J Clin Psychiatry 2017;78(4):e363-e371

aDepartment of Psychiatry and Institute for Healthcare Policy and Innovation, University of Michigan, Ann Arbor, and Center for Clinical Management Research, VA Ann Arbor Healthcare System, Michigan

bNortheast Program Evaluation Center, Office of Mental Health Operations, US Department of Veterans Affairs, West Haven, Connecticut, and Department of Psychiatry, Yale School of Medicine, New Haven, Connecticut

cSchool of Social Policy and Practice, University of Pennsylvania, Philadelphia

*Corresponding author: Donovan T. Maust, MD, MS, Department of Psychiatry, University of Michigan, NCRC 016-222W, 2800 Plymouth Rd, Ann Arbor, MI 48109 (

The Institute of Medicine released The Mental Health and Substance Use Workforce for Older Adults: In Whose Hands?1 in 2012, the year after the first Baby Boomers turned 65. The report highlights the lack of providers with expertise to address the mental health needs of older adults, especially given the burden of mental disorders in this growing population.2,3 The limited workforce of specialty-trained mental health providers and patient preference may help account for the fact that the principal mental health treatment setting for older adults is primary care4 and the first-line treatment modality is overwhelmingly psychotropic medication,5 despite a variety of effective evidence-based psychotherapies.6

Antidepressants, benzodiazepines, and other anxiolytic/sedative-hypnotics are the psychotropic medications most commonly prescribed to older adults,7 and understanding change in their use among this growing population is important, especially in light of potential harms associated with use. Since its inception, the Beers Criteria has listed a variety of psychotropic medications as inappropriate for older adults,8 with the current version listing nearly every one as potentially inappropriate.9 Benzodiazepines in particular have long been associated with harms in older adults, including falls,10 fractures,11 and motor vehicle accidents.12 Other sedative-hypnotics are associated with similar problems,13 and even selective serotonin reuptake inhibitors (SSRIs) are associated with gastrointestinal bleeding.14 All of these medications adversely impact cognition,13,15-17 while benzodiazepines are possibly associated with incident dementia,18 though evidence is mixed.19 These potential harms for older adults are particularly concerning given growing evidence that much psychotropic prescribing occurs in the absence of significant symptoms20 or a clearly defined mental disorder.21,22

While evidence of adverse effects accumulates, less is known about whether and how psychotropic use has changed specifically among older adults in the United States.
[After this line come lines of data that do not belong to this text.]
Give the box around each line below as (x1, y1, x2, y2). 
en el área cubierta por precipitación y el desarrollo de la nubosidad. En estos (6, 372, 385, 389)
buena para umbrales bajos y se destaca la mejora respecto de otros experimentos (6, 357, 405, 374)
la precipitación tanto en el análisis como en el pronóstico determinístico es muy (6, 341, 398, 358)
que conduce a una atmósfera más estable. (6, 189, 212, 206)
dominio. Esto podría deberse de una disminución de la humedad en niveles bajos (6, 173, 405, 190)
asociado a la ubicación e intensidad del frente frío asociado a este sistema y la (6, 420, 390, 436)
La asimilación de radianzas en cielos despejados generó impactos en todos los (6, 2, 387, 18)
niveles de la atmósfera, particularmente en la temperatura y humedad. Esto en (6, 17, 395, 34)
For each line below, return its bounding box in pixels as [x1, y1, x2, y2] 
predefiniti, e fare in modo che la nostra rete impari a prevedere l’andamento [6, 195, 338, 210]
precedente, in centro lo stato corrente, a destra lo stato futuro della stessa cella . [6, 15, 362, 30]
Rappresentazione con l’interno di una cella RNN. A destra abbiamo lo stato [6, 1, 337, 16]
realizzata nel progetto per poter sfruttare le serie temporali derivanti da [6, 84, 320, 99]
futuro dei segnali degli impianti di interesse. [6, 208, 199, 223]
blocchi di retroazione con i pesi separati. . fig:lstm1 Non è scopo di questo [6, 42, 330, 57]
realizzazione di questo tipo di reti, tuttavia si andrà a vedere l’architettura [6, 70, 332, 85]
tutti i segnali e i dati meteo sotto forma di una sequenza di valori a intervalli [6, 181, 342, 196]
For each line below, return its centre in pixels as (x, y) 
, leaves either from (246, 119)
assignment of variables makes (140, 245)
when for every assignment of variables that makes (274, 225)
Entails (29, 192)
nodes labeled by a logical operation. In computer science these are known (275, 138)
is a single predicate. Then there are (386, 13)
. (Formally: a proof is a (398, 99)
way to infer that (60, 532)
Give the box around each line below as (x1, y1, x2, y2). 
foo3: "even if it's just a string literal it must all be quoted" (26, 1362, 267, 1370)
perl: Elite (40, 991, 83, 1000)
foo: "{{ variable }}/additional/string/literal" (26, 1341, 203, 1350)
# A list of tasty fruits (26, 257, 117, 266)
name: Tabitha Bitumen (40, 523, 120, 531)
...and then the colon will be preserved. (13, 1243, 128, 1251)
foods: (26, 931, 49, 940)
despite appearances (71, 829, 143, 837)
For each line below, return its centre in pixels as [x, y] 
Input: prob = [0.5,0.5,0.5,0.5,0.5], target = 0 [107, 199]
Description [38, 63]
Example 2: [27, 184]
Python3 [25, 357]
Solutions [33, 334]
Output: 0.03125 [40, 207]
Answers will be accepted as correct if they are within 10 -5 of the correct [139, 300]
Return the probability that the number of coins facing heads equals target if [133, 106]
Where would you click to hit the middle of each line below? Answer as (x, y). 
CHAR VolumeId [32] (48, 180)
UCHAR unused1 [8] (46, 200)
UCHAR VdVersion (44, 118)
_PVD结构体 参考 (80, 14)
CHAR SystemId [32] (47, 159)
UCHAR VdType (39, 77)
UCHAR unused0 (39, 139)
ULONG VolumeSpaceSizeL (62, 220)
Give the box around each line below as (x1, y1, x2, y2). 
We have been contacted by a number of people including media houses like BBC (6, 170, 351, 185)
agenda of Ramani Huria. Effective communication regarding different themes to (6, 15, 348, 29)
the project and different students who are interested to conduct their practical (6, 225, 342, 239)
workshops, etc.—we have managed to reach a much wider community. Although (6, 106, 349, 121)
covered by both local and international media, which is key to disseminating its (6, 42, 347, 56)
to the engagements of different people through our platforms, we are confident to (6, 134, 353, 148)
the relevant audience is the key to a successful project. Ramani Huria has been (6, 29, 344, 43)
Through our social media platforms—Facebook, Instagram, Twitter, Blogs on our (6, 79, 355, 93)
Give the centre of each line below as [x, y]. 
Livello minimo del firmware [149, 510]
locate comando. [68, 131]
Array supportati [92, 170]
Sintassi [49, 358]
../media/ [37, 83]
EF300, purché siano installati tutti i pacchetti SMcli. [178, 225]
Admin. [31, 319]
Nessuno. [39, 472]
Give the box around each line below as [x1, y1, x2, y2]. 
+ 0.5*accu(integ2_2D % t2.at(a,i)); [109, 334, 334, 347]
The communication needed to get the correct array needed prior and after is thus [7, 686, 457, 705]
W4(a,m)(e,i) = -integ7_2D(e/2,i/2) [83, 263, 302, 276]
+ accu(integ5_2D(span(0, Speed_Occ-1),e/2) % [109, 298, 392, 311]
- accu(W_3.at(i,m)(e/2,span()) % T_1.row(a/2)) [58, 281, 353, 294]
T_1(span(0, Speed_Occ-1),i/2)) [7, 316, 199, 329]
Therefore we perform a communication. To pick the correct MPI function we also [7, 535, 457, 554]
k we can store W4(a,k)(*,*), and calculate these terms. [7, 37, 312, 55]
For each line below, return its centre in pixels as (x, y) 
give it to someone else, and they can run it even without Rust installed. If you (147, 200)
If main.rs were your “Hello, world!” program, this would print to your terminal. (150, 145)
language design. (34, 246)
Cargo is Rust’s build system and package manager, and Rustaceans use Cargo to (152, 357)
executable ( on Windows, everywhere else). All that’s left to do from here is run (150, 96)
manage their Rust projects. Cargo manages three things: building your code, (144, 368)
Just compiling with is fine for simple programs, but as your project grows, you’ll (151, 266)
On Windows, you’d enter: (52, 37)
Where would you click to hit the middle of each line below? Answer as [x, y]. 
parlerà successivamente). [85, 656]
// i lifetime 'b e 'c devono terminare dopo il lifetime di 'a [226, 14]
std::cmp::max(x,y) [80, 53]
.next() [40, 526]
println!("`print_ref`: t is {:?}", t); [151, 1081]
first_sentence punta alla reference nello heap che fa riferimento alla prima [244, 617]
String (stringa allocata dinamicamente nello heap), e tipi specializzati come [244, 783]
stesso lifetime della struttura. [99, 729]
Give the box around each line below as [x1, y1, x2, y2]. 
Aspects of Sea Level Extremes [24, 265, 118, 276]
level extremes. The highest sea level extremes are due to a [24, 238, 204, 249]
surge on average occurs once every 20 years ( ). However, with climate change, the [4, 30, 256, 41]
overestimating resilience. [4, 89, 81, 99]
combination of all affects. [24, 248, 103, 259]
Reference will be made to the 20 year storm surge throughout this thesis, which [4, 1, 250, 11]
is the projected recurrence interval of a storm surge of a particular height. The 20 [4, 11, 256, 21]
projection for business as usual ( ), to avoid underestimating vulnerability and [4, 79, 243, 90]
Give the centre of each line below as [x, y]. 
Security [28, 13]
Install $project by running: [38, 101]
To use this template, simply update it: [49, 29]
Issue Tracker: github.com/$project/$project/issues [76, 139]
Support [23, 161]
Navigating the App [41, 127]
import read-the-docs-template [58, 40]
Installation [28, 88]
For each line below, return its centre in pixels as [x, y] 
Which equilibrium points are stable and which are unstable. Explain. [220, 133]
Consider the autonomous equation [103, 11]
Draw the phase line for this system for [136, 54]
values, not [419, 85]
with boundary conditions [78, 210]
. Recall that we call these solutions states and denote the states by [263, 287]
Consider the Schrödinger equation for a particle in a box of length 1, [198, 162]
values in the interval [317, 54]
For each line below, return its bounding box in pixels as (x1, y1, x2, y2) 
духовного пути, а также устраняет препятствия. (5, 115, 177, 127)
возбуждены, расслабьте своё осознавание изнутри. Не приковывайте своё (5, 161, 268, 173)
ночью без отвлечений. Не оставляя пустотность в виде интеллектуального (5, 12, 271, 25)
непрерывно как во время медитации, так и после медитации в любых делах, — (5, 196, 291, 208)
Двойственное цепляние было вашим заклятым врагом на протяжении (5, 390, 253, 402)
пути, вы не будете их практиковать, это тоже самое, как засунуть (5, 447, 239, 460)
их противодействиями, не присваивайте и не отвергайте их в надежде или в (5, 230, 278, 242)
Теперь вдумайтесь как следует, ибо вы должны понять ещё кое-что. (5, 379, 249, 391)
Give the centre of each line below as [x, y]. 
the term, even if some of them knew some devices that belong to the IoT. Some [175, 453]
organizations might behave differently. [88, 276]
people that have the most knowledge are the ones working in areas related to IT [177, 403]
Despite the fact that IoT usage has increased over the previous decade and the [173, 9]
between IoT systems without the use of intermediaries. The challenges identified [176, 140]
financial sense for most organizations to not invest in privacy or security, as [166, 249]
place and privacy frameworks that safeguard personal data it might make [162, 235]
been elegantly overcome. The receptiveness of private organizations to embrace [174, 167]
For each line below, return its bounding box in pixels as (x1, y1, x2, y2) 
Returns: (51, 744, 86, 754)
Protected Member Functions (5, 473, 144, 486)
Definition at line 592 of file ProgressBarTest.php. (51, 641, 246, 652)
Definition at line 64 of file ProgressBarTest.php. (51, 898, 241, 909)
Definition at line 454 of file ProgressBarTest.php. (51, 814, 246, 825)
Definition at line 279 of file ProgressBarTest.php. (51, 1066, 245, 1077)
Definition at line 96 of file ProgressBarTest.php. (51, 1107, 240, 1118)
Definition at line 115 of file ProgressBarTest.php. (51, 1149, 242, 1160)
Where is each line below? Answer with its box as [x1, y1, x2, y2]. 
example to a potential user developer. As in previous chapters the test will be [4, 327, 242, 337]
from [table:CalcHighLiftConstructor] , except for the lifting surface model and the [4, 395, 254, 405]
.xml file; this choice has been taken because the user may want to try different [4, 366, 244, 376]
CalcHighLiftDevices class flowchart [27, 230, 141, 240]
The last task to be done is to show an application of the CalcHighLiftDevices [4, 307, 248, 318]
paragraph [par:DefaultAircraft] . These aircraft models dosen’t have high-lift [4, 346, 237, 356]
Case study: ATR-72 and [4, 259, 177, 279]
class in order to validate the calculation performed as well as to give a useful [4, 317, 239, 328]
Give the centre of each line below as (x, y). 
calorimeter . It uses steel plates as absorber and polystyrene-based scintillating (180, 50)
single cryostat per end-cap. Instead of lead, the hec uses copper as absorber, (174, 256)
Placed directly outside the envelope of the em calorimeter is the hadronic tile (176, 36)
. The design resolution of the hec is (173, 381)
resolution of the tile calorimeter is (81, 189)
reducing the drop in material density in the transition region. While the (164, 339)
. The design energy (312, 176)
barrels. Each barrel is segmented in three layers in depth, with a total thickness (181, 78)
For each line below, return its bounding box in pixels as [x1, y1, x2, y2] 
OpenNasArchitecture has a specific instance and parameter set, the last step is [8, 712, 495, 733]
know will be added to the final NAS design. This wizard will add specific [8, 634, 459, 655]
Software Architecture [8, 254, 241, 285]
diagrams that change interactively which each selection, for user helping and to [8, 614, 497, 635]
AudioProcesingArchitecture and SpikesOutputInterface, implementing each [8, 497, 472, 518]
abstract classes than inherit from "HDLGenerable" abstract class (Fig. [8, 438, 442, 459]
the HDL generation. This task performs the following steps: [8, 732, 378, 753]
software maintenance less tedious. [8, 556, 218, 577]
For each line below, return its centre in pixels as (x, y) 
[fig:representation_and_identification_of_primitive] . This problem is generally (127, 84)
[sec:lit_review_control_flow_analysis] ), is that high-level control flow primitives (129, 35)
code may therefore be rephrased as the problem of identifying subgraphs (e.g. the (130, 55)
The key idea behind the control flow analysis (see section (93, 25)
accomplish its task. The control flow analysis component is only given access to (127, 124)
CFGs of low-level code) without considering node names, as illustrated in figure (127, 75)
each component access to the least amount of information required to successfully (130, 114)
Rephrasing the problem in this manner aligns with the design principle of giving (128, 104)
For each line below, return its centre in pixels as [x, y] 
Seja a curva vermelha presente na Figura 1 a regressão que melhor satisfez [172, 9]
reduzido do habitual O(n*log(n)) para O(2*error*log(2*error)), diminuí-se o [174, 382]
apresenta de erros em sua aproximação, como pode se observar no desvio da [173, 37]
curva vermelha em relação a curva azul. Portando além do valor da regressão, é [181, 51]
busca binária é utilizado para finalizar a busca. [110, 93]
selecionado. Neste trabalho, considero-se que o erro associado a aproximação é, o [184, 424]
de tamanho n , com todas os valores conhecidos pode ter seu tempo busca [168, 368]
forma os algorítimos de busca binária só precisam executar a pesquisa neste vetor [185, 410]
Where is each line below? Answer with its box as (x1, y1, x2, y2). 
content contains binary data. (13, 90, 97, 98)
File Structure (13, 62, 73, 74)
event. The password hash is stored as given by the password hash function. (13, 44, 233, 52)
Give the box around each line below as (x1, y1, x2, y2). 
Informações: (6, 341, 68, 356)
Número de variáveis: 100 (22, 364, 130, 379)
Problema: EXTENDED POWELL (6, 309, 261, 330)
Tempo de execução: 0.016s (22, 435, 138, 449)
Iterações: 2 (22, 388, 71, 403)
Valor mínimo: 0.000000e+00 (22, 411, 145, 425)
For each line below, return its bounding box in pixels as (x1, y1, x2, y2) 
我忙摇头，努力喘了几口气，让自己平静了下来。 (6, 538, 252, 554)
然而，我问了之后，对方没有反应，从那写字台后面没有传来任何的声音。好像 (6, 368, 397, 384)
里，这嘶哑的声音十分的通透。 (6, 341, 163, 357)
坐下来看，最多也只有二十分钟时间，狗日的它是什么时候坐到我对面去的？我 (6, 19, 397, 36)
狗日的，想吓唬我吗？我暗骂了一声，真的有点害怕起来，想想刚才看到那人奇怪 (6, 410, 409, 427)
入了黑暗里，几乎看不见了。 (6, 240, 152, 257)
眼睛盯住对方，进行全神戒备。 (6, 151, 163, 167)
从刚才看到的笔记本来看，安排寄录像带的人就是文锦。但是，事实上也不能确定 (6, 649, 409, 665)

The most recent analyses of national trends in depression treatment23 and antidepressant use24 found no change among adults 65 years but are from data nearly 10 years old. A study of Medicare beneficiaries from 1992 to 2005 demonstrated an increase in antidepressant use,25 though this study interval was wide enough to include the introduction and uptake of the new, safer nontricyclic antidepressants.26 Another analysis found an increase in sedative-hypnotic use from 1993 to 2007 but did not stratify by age.27 A recent cross-sectional analysis of 2008 data showed that benzodiazepine use is highest among older adults,28 while another study showed that visits with benzodiazepines and non-benzodiazepine receptor agonists have increased through 2010, including among older adults, though they were not the focus of analysis.29

We used data from the National Ambulatory Medical Care Survey (NAMCS), a representative survey of visits to all office-based physicians in the United States, to explore trends in use of the most commonly prescribed psychotropic medications among older adults: antidepressants, benzodiazepines, and other anxiolytics/sedative-hypnotics.7 Our focus was on primary care providers, who prescribe the majority of these medications, and psychiatrists to understand whether use has changed over time and whether this change is concentrated among demographic or clinical subpopulations.

clinical points

  • Psychotropic use overall has been increasing, including among older adults, but it is unclear whether this is concentrated among certain demographic or clinical subpopulations.
  • Increases in use of antidepressants, benzodiazepines, and other sedative-hypnotics are concentrated among men, patients with pain, and patients with no mental health diagnosis.
  • For older adults with minimal symptoms, it is important to consider whether an alternative psychosocial intervention might be more appropriate and safer than medication.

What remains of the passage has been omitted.